Markets and assets not addressed

A few markets and assets are intentionally excluded from this round:

• X Layer and MegaETH: both deployments are entering their bootstrapping phase shortly, with caps already calibrated to the incoming liquidity commitments. Adjusting them now would conflict with the launch parameters and is left out of scope.
• Polygon: the market currently exhibits balanced supply-to-cap usage across reserves, with no material headroom to reclaim. Changes are omitted at this time, and the market will be revisited on the next regular cadence.
• GHO: GHO parameters are managed under the broader multichain GHO strategy curated by the GHO Stewards and remain outside the scope of this proposal.

Specification

The full parameter set is provided in the tables below, grouped by chain. Each entry lists the current cap, the proposed new cap, and the resulting utilization at the new value.

Collateral assets, supply, and borrow cap reductions

Stablecoin reserves, supply, and borrow cap reductions

Borrow caps set to 1 (no proven borrow usage)

Supply caps set to 1 (deprecation track)

Next Steps

We will move forward and implement these updates via the Risk Steward process.

Disclosure

This review was independently prepared by LlamaRisk, a DeFi risk service provider funded in part by the Aave DAO. LlamaRisk is not directly affiliated with the protocol(s) reviewed in this assessment and did not receive any compensation from the protocol(s) or their affiliated entities for this work.

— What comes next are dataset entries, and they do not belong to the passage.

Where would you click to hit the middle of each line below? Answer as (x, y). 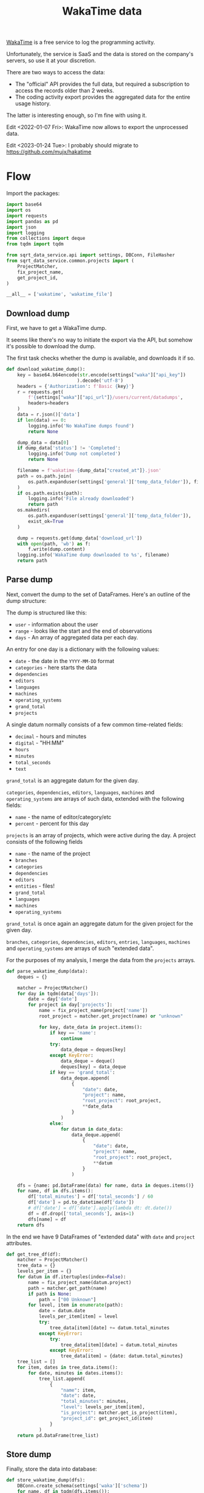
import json (21, 227)
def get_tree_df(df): (34, 1254)
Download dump (38, 313)
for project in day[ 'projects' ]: (70, 1005)
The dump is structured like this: (46, 613)
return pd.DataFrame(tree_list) (58, 1435)
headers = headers (49, 403)
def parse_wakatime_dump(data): (47, 971)
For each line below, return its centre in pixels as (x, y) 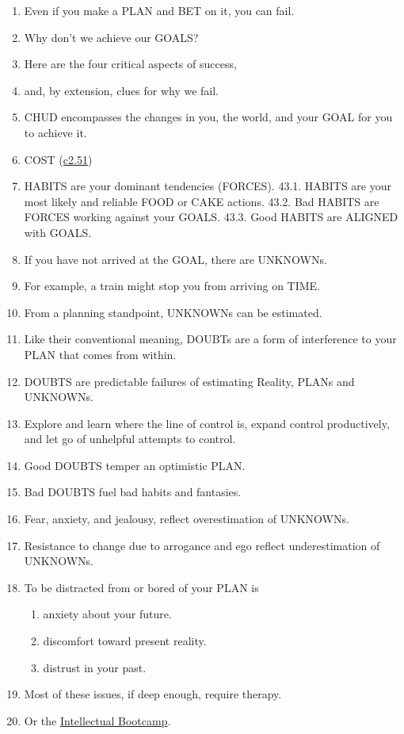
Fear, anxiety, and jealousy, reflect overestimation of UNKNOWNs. (187, 519)
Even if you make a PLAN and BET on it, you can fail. (159, 10)
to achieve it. (55, 132)
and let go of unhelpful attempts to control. (130, 439)
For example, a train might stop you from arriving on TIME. (172, 286)
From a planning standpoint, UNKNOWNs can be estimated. (173, 312)
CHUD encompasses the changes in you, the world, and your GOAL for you (208, 117)
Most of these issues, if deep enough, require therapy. (153, 694)

The information provided should not be construed as legal, financial, tax, or professional advice.

Supportive of the overall approach. Right-sizing caps after a stress-induced contraction is the correct move, and the methodology here — grouping adjustments by asset role rather than applying uniform haircuts — reflects the kind of risk-differentiated thinking that was missing in the cap architecture the rsETH exploit exposed.

That said, a few observations on what this proposal does well, where it leaves gaps, and what it reveals about the structural limits of manual cap management.

What This Gets Right

The 50-75% headroom target for collateral assets is well-calibrated. It threads the needle between two failure modes: caps set so tight they choke organic recovery (which would extend the confidence crisis), and caps left so loose they recreate the exact concentration vectors the exploit used. The key insight in the methodology is that the headroom is sized to be reversible in a single Risk Steward action. That’s operationally intelligent — it means governance doesn’t need a full AIP to re-expand if capital returns faster than expected. One step out, one step back. Clean.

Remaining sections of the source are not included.